Analysis of data from multiple farms and years is highlighting agronomic trends and providing farmers with information that could boost their production efficiency as they face up to a reduction in support payments.
The latest results for harvest 2017 show the average winter wheat yield for ProCam 4Cast growers is 9.2t/ha, 0.9t/ha above the Defra average, with the top 25 per cent of these growers achieving 10.4t/ha, according to ProCam managing director John Bianchi.
“By increasing efficiency of production, farmers can offset some of the harmful reductions in support payments. The main prerequisite for improvement is attention to detail in every decision. Timing of all operations is important – the day you drill is the most important day of all.”
The data showed that oilseed rape had the best gross margin in 2017, one of few crops that were achieving profitability without support payments. However, some growers reported that yields seemed lower after spring barley, a fact backed up by ProCam 4Cast data, says ProCam’s Mike Thornton.

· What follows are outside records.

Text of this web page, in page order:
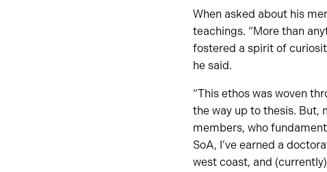
When asked about his
teachings. “More than
fostered a spirit of
he said.
“This ethos was woven
the way up to thesis. But,
members, who
SoA, I’ve earned a
west coast, and
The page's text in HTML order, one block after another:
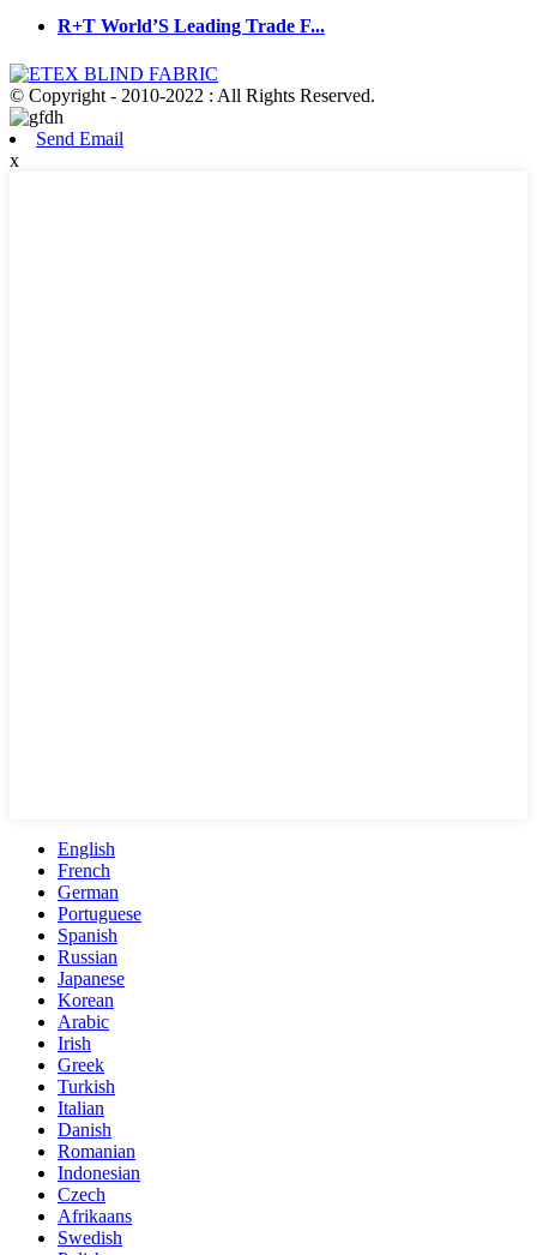
R+T World’S Leading Trade F...
© Copyright - 2010-2022 : All Rights Reserved.
Send Email
x
English
French
German
Portuguese
Spanish
Russian
Japanese
Korean
Arabic
Irish
Greek
Turkish
Italian
Danish
Romanian
Indonesian
Czech
Afrikaans
Swedish
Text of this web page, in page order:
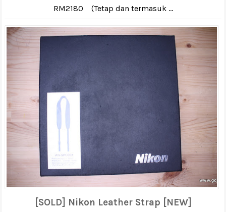
RM2180 (Tetap dan termasuk ...
[SOLD] Nikon Leather Strap [NEW]
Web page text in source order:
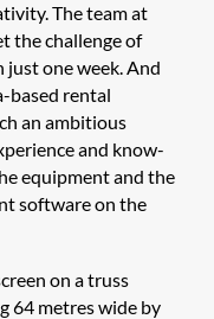
The team at
the challenge of
one week. And
based rental
an ambitious
and know-
equipment and the
software on the
on a truss
64 metres wide by
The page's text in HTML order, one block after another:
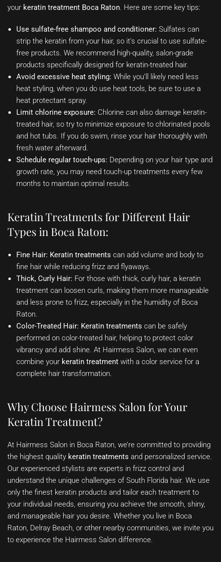
your keratin treatment Boca Raton. Here are some key tips:
Use sulfate-free shampoo and conditioner: Sulfates can
strip the keratin from your hair, so it’s crucial to use sulfate-
free products. We recommend high-quality, salon-grade
products specifically designed for keratin-treated hair.
Avoid excessive heat styling: While you’ll likely need less
heat styling, when you do use heat tools, be sure to use a
heat protectant spray.
Limit chlorine exposure: Chlorine can also damage keratin-
treated hair, so try to minimize exposure to chlorinated pools
and hot tubs. If you do swim, rinse your hair thoroughly with
fresh water afterward.
Schedule regular touch-ups: Depending on your hair type and
growth rate, you may need touch-up treatments every few
months to maintain optimal results.
Keratin Treatments for Different Hair
Types in Boca Raton:
Fine Hair: Keratin treatments can add volume and body to
fine hair while reducing frizz and flyaways.
Thick, Curly Hair: For those with thick, curly hair, a keratin
treatment can loosen curls, making them more manageable
and less prone to frizz, especially in the humidity of Boca
Raton.
Color-Treated Hair: Keratin treatments can be safely
performed on color-treated hair, helping to protect color
vibrancy and add shine. At Hairmess Salon, we can even
combine your keratin treatment with a color service for a
complete hair transformation.
Why Choose Hairmess Salon for Your
Keratin Treatment?
At Hairmess Salon in Boca Raton, we’re committed to providing
the highest quality keratin treatments and personalized service.
Our experienced stylists are experts in frizz control and
understand the unique challenges of South Florida hair. We use
only the finest keratin products and tailor each treatment to
your individual needs, ensuring you achieve the smooth, shiny,
and manageable hair you desire. Whether you live in Boca
Raton, Delray Beach, or other nearby communities, we invite you
to experience the Hairmess Salon difference.

“The best yield was following winter barley and the poorest following spring barley. Winter barley comes off in July allowing for more breakdown of trash and not the lock up of N there may be with spring barley. Also, with spring barley, if sulphonylurea is going on later a bit more of a residue build-up in soil could also impact on the following OSR crop. One option could be to grow a Clearfield variety which has tolerance to SU herbicides.
“If you have a slightly later drilling date for rape, look at anything that can help chlorophyll work more efficiently, for example, DAP,” adds Mr Thornton.
ProCam’s Nick Myers expects that although spring cropping remains a popular strategy for black-grass control, after difficulties getting crops in this spring, growers are likely to carry on drilling in the autumn if conditions are favourable. “Spring cropping has probably peaked and there may be some reversion back to winter cropping,” he predicts.
For growers drilling in autumn, ProCam 4Cast data has highlighted that while average drilling date has shifted from October 2 to October 12 between the harvests of 2011 and 2017, yield has not declined. Mr Myers says: “The thinking is that any yield penalty from later drilling is offset by crops containing less black-grass.
“Also, there may be scope for more growers to drill later. While the peak drilling date for the majority of growers was early October, the peak for growers in the top 25 per cent for winter wheat gross margin was after mid-October.”
Soil temperatures tend to be lower with later drilling which can help improve herbicide efficacy, says Mr Thornton. “There is slower degradation of the herbicide and soil should have a higher moisture content which will enable the herbicide to work better.”
However, it is important to consider factors such as seedbed, seed rate and variety when drilling later, he says. “With later drilling, you need to prepare a good seedbed to get the crop established quickly. You also need a wheat variety that can compensate for later drilling through tillering, or is flexible with regard to drilling date.”
With more black-grass issues reported this season than last, Mr Myers said this was likely to be because a particularly dry spring last year meant survivors did not flourish whereas this year a wetter spring favoured them.